FIM can help architects and engineers create designs that are optimised for manufacturing from the beginning. Using generative AI to match design intent and real-world constraints means that designs can easily be translated into modular construction components in a seamless manner, without having direct expertise when it comes to all the manufacturing data. That allows them to focus their efforts on what really matters – the quality of design, rather than an endless game of Ping Pong with regulators, fabricators and other stakeholders.
Using generative AI to match design intent and real-world constraints means that designs can easily be translated into modular construction components in a seamless manner
Combining the power of AI with the creativity of human designers, FIM starts by defining the design requirements and constraints of a project. These requirements are then entered into the platform, which uses generative AI to create a range of design options that meet the requirements. Designers can then select the options that best meet their needs and refine them further. This process allows designers to explore a wide range of design options quickly and efficiently, reducing the time and costs involved.

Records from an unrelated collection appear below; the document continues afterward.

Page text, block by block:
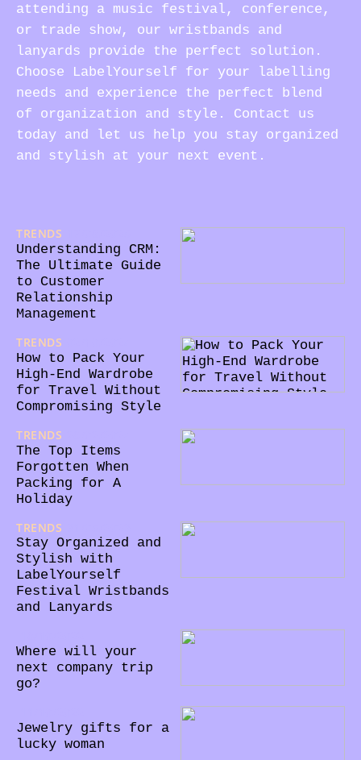
attending a music festival, conference,
or trade show, our wristbands and
lanyards provide the perfect solution.
Choose LabelYourself for your labelling
needs and experience the perfect blend
of organization and style. Contact us
today and let us help you stay organized
and stylish at your next event.
TRENDS
Understanding CRM:
The Ultimate Guide
to Customer
Relationship
Management
TRENDS
How to Pack Your
High-End Wardrobe
for Travel Without
Compromising Style
TRENDS
The Top Items
Forgotten When
Packing for A
Holiday
TRENDS
Stay Organized and
Stylish with
LabelYourself
Festival Wristbands
and Lanyards
Where will your
next company trip
go?
Jewelry gifts for a
lucky woman

FIM also incorporates DfMA principles into the design process, ensuring that designs are optimised for manufacturing from the very beginning. This means that they can be easily translated into modular construction components, reducing production costs and increasing efficiency.

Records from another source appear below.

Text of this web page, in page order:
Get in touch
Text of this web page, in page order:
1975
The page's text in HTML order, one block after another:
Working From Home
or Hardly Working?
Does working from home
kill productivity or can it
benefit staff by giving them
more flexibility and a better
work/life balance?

Modular factories, meanwhile, can increase their scalability and profitability by supporting multiple projects that share similar attributes, and then optimising those for their facilities. Additionally, the speed and efficiency of the design process mean that modular construction factories can take on more tenders and approvals, further increasing scalability.
FIM versus BIM
There are six main verticals where FIM seeks to move BIM from a fragmented process supported by multiple point solutions to a uniform platform. It’s not about creating sketch pads and calculators, but about creating an informed design process fed by real-world data shared by all stakeholders.
1. Real-time data analysis: FIM provides real-time analysis of structural and thermal performance during the design process. This allows architects and engineers to make informed decisions and optimise designs for better performance and efficiency.
2. Efficient design iterations: With FIM, design iterations can be done quickly and easily. Changes to the design can be made in real-time, and the impact of those changes on performance can be immediately evaluated. This leads to more efficient design iterations and faster project completion.
3. Simplified collaboration: FIM simplifies collaboration between project stakeholders, including architects, engineers, contractors, and manufacturers. Because FIM is based on a shared data model, everyone has access to the same information and can work together more efficiently.
4. Improved accuracy: FIM uses a data-driven approach that relies on accurate and comprehensive information. This leads to more accurate modelling and better performance predictions.
5. Integration with manufacturing processes: FIM can be integrated with manufacturing processes, which allows manufacturers to optimise their production processes and reduce waste. This integration also allows for more accurate cost estimates and better project planning.
6. Sustainability: FIM can be used to evaluate the sustainability of a building design, including factors such as energy use, material selection, and waste reduction. This allows architects and engineers to design more sustainable buildings and reduce the environmental impact of construction projects.